**Collection entries**
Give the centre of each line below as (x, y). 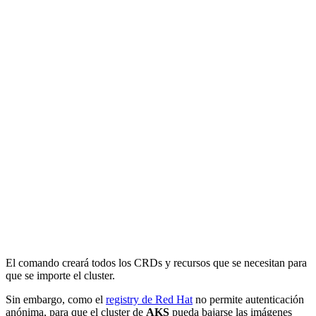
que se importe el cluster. (60, 276)
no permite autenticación (248, 300)
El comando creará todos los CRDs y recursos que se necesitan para (156, 263)
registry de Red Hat (149, 300)
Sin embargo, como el (56, 300)
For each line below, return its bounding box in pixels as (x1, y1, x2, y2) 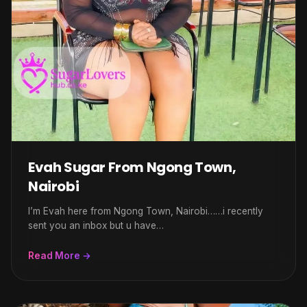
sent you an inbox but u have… (28, 220, 164, 231)
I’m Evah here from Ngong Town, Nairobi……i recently (28, 206, 263, 217)
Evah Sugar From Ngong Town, (28, 158, 236, 177)
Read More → (28, 250, 91, 261)
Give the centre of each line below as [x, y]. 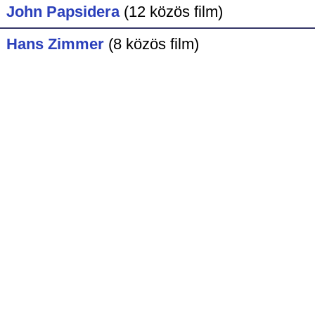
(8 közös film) [153, 44]
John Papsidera [63, 11]
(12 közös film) [173, 11]
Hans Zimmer [55, 44]
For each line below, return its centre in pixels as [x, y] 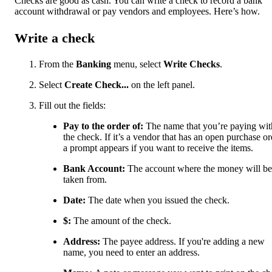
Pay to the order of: [104, 126]
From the [57, 64]
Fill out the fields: [72, 106]
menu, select [137, 64]
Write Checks [192, 64]
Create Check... [98, 85]
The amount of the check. [122, 221]
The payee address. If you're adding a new [182, 242]
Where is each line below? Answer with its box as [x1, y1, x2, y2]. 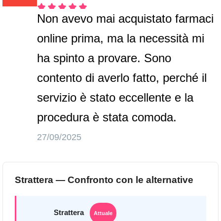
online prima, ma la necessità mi [37, 32, 205, 45]
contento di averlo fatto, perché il [37, 71, 207, 84]
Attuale [94, 210, 112, 217]
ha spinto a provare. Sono [37, 51, 172, 65]
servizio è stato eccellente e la [37, 91, 194, 104]
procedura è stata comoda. [37, 110, 177, 124]
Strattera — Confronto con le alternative [15, 175, 193, 185]
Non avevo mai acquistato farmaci [37, 12, 214, 25]
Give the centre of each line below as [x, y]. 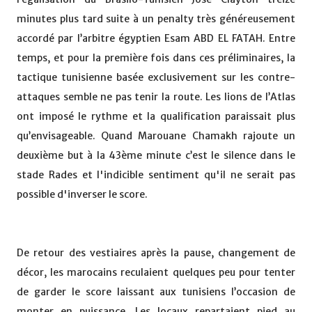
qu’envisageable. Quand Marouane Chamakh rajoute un [156, 136]
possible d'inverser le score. [82, 195]
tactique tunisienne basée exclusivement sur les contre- [156, 78]
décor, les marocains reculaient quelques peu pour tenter [156, 273]
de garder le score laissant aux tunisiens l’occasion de [156, 292]
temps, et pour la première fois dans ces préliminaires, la [156, 58]
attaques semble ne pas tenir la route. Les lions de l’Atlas [156, 97]
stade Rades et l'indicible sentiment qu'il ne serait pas [156, 175]
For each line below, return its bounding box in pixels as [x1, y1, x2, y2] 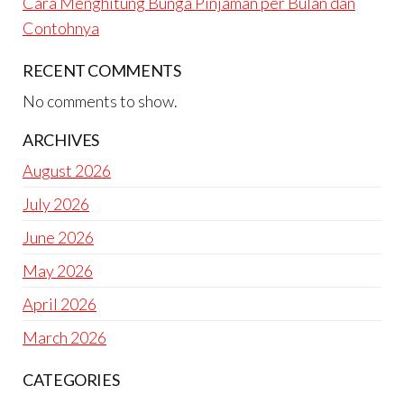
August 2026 [23, 161, 111, 181]
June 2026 [23, 227, 94, 248]
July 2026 [23, 194, 89, 215]
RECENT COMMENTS [23, 60, 181, 81]
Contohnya [23, 18, 99, 39]
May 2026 [23, 261, 93, 281]
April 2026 [23, 294, 96, 315]
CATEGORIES [23, 370, 120, 390]
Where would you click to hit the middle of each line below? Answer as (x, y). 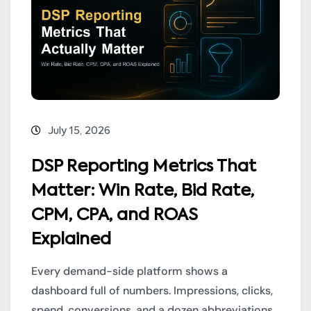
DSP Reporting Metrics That (144, 166)
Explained (71, 239)
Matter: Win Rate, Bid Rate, (143, 191)
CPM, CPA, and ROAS (115, 215)
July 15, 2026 (79, 131)
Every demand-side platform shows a (129, 271)
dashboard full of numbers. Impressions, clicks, (152, 290)
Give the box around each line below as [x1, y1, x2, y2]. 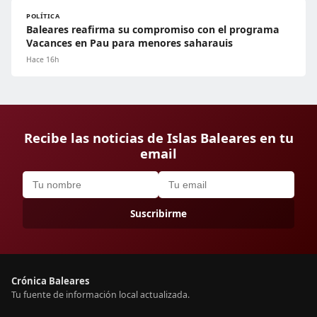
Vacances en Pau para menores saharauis [26, 35, 233, 50]
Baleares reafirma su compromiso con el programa [26, 22, 279, 36]
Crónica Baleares [11, 274, 90, 287]
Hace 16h [26, 54, 59, 64]
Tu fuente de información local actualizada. [11, 288, 190, 301]
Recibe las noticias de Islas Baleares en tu [23, 128, 294, 146]
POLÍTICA [26, 11, 60, 21]
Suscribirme [130, 206, 187, 220]
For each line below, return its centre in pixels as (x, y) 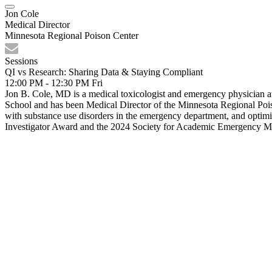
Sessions (21, 61)
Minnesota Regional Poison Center (72, 36)
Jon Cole (22, 14)
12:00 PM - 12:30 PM (48, 83)
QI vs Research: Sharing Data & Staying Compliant (104, 72)
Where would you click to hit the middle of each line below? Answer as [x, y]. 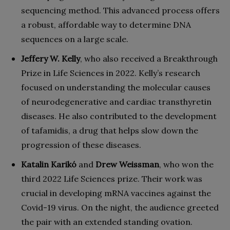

**Task objective**
Begin at the first line of the data above and repeat each line exactly, stopping after the line containing "Create Check... [98, 85]". Omit the pictures.

**Response to this exercise**
Give the centre of each line below as (x, y). 
que se importe el cluster. (60, 276)
no permite autenticación (248, 300)
El comando creará todos los CRDs y recursos que se necesitan para (156, 263)
registry de Red Hat (149, 300)
Sin embargo, como el (56, 300)
For each line below, return its bounding box in pixels as (x1, y1, x2, y2) 
sent you an inbox but u have… (28, 220, 164, 231)
I’m Evah here from Ngong Town, Nairobi……i recently (28, 206, 263, 217)
Evah Sugar From Ngong Town, (28, 158, 236, 177)
Read More → (28, 250, 91, 261)
Give the centre of each line below as [x, y]. 
(8 közös film) [153, 44]
John Papsidera [63, 11]
(12 közös film) [173, 11]
Hans Zimmer [55, 44]
For each line below, return its centre in pixels as [x, y] 
Pay to the order of: [104, 126]
From the [57, 64]
Fill out the fields: [72, 106]
menu, select [137, 64]
Write Checks [192, 64]
Create Check... [98, 85]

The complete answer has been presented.